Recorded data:
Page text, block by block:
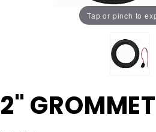
Tap or pinch to
Purchase
2"
2"
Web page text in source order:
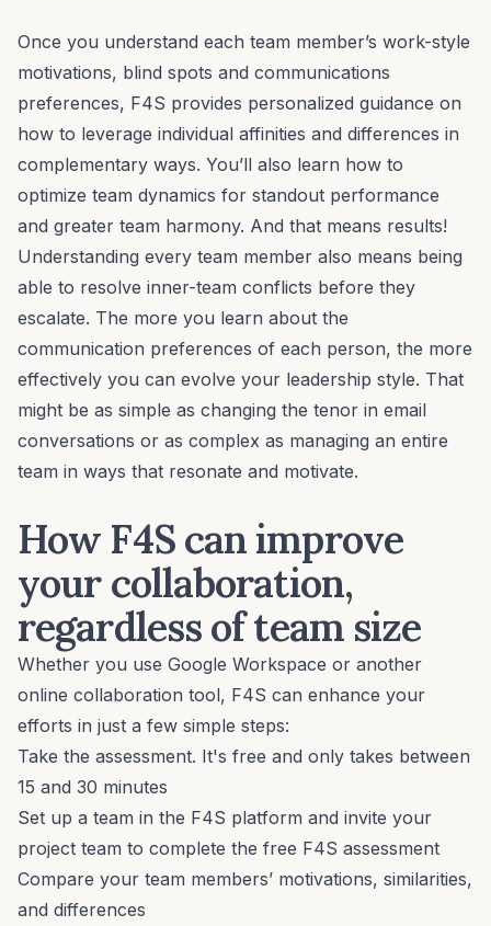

### WHAT YOU SHOULD DO
Set down every entry exactly as it appears, but skip the pictures.

### OUTPUT BELOW
Page text, block by block:
Tap or pinch to
Purchase
2"
2"
Web page text in source order:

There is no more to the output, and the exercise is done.